──────── Task material

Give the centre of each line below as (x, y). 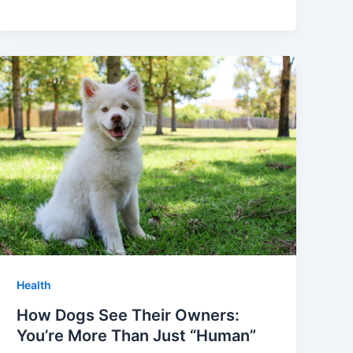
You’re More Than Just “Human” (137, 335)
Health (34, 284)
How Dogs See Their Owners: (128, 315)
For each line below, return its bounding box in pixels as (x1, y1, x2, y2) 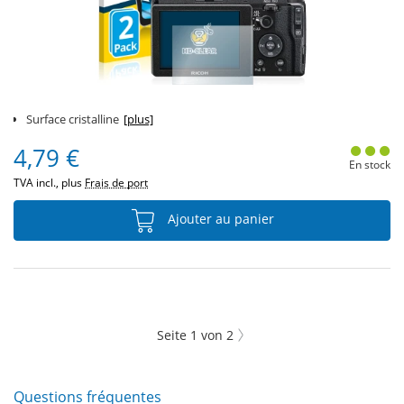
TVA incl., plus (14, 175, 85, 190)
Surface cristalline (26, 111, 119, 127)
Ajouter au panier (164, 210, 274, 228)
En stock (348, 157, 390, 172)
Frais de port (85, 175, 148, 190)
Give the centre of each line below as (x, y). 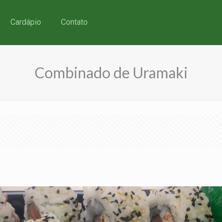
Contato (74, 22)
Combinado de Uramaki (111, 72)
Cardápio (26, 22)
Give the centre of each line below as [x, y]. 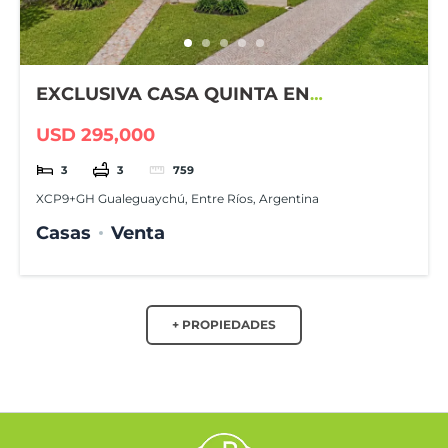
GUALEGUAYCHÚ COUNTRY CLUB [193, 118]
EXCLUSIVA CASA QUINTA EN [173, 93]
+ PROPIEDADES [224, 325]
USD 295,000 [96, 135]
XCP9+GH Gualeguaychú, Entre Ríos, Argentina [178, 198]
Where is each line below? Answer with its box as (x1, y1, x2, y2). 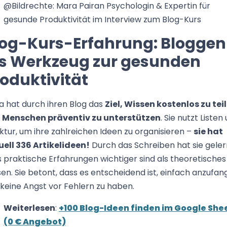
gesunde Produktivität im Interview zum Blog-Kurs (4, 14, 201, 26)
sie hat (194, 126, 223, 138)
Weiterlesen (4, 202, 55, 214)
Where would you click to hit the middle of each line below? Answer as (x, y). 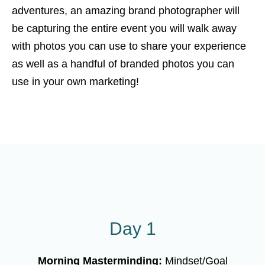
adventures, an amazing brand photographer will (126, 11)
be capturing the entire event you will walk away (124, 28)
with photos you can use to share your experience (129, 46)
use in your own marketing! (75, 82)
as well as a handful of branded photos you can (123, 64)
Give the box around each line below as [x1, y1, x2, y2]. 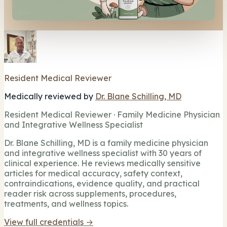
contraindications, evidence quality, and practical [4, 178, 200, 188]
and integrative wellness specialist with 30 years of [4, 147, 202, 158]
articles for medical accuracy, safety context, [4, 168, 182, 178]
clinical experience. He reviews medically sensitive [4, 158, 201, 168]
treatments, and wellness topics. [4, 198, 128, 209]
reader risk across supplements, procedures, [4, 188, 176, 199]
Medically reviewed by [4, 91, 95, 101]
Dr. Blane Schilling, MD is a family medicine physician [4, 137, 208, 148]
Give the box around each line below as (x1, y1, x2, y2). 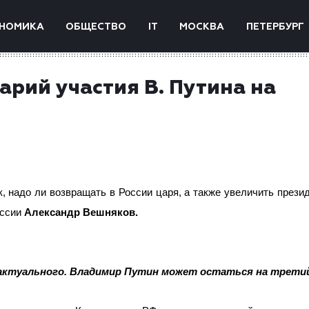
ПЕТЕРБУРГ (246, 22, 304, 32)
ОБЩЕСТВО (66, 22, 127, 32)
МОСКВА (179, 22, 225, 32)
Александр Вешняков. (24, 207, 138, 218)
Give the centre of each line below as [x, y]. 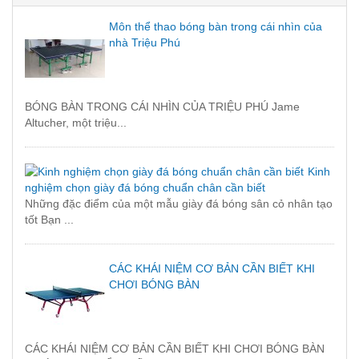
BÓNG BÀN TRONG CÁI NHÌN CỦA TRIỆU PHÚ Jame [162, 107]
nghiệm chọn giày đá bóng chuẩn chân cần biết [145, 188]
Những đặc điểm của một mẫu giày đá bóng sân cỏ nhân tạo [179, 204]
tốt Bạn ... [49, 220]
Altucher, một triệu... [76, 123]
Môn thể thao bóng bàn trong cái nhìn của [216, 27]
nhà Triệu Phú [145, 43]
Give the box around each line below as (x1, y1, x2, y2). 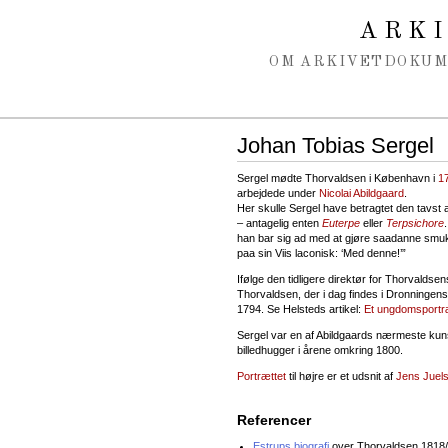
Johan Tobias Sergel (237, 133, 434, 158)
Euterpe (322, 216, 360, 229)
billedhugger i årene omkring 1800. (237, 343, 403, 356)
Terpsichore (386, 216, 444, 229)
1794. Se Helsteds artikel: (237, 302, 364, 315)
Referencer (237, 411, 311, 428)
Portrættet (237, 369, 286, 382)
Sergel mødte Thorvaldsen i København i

────────────────

### Your instructions
Every line above that contains the word "photos" should be reported.

### Output for this task
with photos you can use to share your experience (129, 46)
as well as a handful of branded photos you can (123, 64)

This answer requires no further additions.